3. The liquid separation assembly according to claim 1, wherein the gas-liquid separation portion (20) further comprises a straight section (22), the straight section (22) being located at an end of the arcuate section (21) remote from the mounting portion (10), and the main liquid outlet (203) being provided on an end face of the straight section (22) remote from the arcuate section (21), the straight section (22) extending in a direction remote from the inlet (101).

4. A liquid separation assembly according to claim 3, characterized in that the diameter of the end of the straight section (22) remote from the curved section (21) decreases gradually in a direction away from the inlet (101).

5. A liquid separation assembly according to claim 3, characterized in that the central axis of the straight section (22) is arranged parallel to the central axis of the liquid separation assembly.

6. The liquid separation assembly according to claim 1, wherein the gas-liquid separation portion (20) further comprises a transition section (23), one end of the transition section (23) is connected to the mounting portion (10), and the other end of the transition section (23) is connected to the arc-shaped section (21).

7. The liquid separation assembly according to claim 6, wherein the transition section (23) and the arc-shaped section (21) are of arc structures, and the transition section (23) has a second center, and the first center and the second center are respectively located at two sides of the gas-liquid separation portion (20).

8. The liquid separation assembly according to claim 1, wherein a plurality of the gas-liquid separation portions (20) are provided, the plurality of the gas-liquid separation portions (20) are annularly spaced apart, and the first center of a circle is located inside the gas-liquid separation portion (20).
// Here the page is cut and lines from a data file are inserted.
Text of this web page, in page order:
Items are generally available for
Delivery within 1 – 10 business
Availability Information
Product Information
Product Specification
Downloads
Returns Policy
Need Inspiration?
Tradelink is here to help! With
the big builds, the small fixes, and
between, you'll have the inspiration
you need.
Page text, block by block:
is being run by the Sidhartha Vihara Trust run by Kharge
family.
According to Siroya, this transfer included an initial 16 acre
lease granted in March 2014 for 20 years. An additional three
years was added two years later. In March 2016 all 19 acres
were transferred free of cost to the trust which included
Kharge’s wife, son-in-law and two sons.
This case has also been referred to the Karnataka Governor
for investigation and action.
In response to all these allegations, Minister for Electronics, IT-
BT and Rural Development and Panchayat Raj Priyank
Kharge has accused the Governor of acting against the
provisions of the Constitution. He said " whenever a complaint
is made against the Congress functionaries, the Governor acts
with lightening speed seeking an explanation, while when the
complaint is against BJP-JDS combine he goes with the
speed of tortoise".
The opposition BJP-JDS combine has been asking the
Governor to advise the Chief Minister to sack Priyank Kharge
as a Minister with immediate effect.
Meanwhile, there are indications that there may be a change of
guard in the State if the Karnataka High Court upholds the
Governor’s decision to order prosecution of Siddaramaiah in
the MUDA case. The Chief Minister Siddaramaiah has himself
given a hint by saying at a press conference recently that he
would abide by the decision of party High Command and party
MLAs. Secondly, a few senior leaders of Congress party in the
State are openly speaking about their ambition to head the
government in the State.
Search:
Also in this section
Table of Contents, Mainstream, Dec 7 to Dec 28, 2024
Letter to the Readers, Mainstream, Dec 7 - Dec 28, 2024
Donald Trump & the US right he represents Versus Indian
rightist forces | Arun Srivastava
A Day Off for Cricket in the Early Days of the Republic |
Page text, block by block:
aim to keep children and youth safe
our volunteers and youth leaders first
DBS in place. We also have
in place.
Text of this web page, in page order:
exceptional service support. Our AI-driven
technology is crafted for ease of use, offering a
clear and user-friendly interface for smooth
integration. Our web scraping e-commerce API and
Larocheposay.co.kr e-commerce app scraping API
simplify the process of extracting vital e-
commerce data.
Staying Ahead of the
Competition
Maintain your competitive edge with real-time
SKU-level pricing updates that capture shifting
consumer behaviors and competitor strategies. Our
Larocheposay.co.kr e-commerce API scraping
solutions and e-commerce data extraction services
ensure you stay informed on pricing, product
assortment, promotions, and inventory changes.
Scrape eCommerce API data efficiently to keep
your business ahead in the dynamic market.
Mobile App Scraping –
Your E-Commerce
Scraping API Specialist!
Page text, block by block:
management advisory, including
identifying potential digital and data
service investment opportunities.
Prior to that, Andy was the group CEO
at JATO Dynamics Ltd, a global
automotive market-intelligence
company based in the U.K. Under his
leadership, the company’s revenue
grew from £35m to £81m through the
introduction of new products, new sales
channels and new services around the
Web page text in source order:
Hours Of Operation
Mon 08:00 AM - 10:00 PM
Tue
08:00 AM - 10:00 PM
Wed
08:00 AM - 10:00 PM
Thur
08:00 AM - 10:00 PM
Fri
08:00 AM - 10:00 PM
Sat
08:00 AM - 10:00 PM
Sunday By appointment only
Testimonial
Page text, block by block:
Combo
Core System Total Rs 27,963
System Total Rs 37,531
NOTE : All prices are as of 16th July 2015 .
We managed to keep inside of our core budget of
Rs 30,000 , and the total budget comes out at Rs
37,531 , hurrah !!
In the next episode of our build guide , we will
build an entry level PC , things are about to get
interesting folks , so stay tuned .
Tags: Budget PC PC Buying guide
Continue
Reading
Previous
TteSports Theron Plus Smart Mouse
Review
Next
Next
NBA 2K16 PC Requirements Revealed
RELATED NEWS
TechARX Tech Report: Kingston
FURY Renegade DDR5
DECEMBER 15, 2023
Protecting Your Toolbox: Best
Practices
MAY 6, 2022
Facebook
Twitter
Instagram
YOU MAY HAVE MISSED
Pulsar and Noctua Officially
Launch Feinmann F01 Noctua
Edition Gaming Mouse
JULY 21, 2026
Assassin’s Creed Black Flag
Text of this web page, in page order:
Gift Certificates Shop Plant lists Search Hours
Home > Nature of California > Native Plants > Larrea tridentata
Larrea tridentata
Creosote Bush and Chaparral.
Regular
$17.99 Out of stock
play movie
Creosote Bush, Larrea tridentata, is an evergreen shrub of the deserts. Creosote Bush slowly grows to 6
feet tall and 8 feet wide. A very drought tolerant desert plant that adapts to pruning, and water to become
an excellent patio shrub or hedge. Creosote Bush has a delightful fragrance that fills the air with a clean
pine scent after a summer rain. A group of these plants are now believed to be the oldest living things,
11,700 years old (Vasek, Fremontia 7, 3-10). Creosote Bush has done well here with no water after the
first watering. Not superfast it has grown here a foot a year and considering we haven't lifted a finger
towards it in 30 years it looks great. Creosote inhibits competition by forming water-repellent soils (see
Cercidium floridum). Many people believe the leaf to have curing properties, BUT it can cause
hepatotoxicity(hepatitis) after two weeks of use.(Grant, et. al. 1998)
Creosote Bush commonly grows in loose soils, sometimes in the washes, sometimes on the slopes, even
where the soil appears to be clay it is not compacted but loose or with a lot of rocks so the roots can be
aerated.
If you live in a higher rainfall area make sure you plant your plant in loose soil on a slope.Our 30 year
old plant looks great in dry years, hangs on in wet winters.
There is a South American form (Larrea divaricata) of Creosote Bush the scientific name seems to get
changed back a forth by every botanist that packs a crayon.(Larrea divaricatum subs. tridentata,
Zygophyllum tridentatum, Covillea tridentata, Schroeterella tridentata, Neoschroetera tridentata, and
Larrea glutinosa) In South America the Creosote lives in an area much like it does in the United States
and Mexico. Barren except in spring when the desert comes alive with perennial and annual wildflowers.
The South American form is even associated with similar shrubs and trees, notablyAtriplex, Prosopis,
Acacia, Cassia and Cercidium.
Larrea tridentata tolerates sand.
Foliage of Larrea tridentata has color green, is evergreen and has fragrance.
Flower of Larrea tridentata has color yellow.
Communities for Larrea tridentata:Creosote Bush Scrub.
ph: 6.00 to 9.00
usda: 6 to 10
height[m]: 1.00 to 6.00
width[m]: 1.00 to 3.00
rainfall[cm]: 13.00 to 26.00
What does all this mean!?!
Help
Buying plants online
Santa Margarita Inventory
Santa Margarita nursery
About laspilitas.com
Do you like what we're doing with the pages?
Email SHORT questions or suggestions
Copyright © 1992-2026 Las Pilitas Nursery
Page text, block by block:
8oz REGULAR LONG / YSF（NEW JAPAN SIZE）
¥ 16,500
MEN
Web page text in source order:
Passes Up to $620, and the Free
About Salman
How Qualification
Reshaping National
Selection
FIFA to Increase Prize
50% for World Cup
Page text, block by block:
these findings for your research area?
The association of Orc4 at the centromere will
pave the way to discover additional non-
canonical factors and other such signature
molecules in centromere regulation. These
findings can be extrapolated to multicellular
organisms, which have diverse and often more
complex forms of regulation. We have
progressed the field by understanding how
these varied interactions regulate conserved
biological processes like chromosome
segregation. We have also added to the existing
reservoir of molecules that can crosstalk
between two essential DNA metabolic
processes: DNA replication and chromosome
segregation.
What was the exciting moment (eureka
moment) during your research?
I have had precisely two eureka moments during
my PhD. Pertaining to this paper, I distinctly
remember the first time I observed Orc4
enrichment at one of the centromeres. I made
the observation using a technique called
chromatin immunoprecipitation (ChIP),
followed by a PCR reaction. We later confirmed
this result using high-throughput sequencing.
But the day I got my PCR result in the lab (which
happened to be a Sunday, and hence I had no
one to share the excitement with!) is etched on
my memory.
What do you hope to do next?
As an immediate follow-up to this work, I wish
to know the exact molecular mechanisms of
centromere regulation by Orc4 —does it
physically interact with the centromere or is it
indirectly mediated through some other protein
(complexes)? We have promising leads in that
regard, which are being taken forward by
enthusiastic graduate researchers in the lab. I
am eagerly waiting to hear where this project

9. The liquid separation assembly according to claim 8, further comprising a distributor disposed within the manifold chamber, the distributor being disposed in communication with a plurality of the branch flow passages (201), the distributor being configured to evenly distribute refrigerant.

10. A gas-liquid separator, characterized in that the gas-liquid separator has a cylinder (30), an inlet pipe (31) and an outlet pipe (32), the gas-liquid separator further comprises the liquid separation assembly according to any one of claims 1 to 9, the installation part (10) of the liquid separation assembly is connected with the inlet pipe (31) and is communicated with the inlet pipe (31), and the liquid separation assembly is located inside the cylinder (30).